EXERCISE OBJECTIVE:
Take the line with "homes up in the foothills or a bit more rural" and every line after it in the data. Transcribe them exactly, through the last.

EXERCISE DATA:
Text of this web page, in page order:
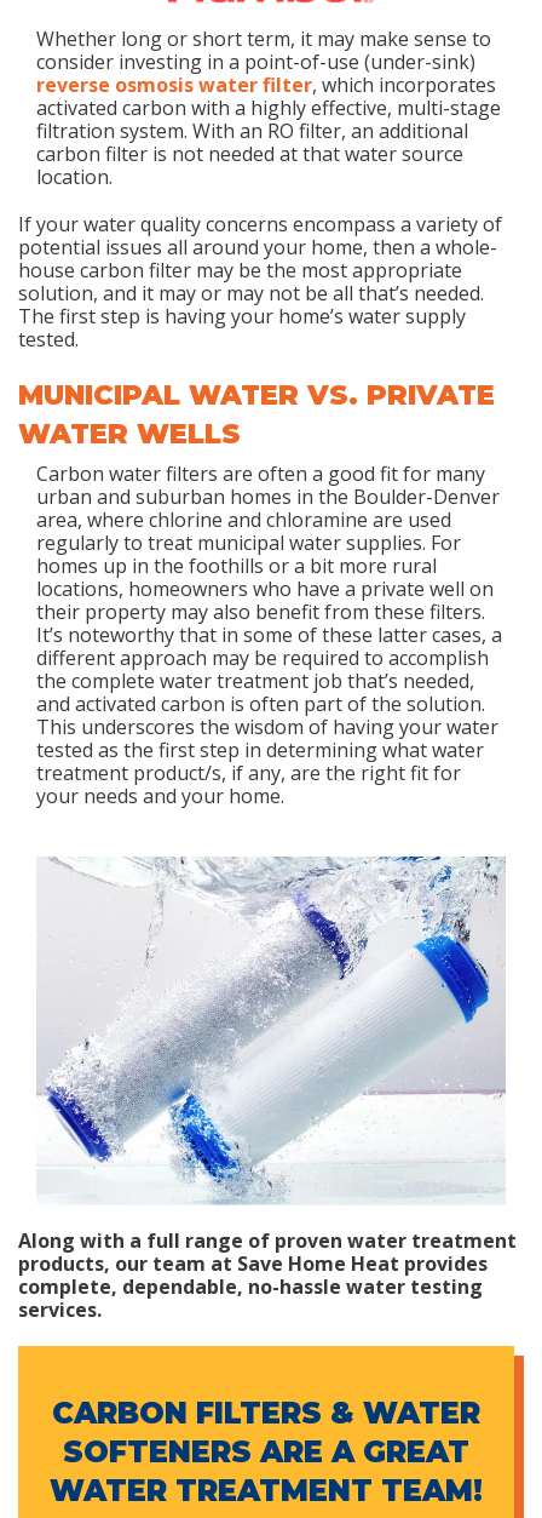
Whether long or short term, it may make sense to
consider investing in a point-of-use (under-sink)
reverse osmosis water filter, which incorporates
activated carbon with a highly effective, multi-stage
filtration system. With an RO filter, an additional
carbon filter is not needed at that water source
location.
If your water quality concerns encompass a variety of
potential issues all around your home, then a whole-
house carbon filter may be the most appropriate
solution, and it may or may not be all that’s needed.
The first step is having your home’s water supply
tested.
MUNICIPAL WATER VS. PRIVATE
WATER WELLS
Carbon water filters are often a good fit for many
urban and suburban homes in the Boulder-Denver
area, where chlorine and chloramine are used
regularly to treat municipal water supplies. For
homes up in the foothills or a bit more rural
locations, homeowners who have a private well on
their property may also benefit from these filters.
It’s noteworthy that in some of these latter cases, a
different approach may be required to accomplish
the complete water treatment job that’s needed,
and activated carbon is often part of the solution.
This underscores the wisdom of having your water
tested as the first step in determining what water
treatment product/s, if any, are the right fit for
your needs and your home.
Along with a full range of proven water treatment
products, our team at Save Home Heat provides
complete, dependable, no-hassle water testing
services.
CARBON FILTERS & WATER
SOFTENERS ARE A GREAT
WATER TREATMENT TEAM!

EXERCISE RESPONSE:
homes up in the foothills or a bit more rural
locations, homeowners who have a private well on
their property may also benefit from these filters.
It’s noteworthy that in some of these latter cases, a
different approach may be required to accomplish
the complete water treatment job that’s needed,
and activated carbon is often part of the solution.
This underscores the wisdom of having your water
tested as the first step in determining what water
treatment product/s, if any, are the right fit for
your needs and your home.
Along with a full range of proven water treatment
products, our team at Save Home Heat provides
complete, dependable, no-hassle water testing
services.
CARBON FILTERS & WATER
SOFTENERS ARE A GREAT
WATER TREATMENT TEAM!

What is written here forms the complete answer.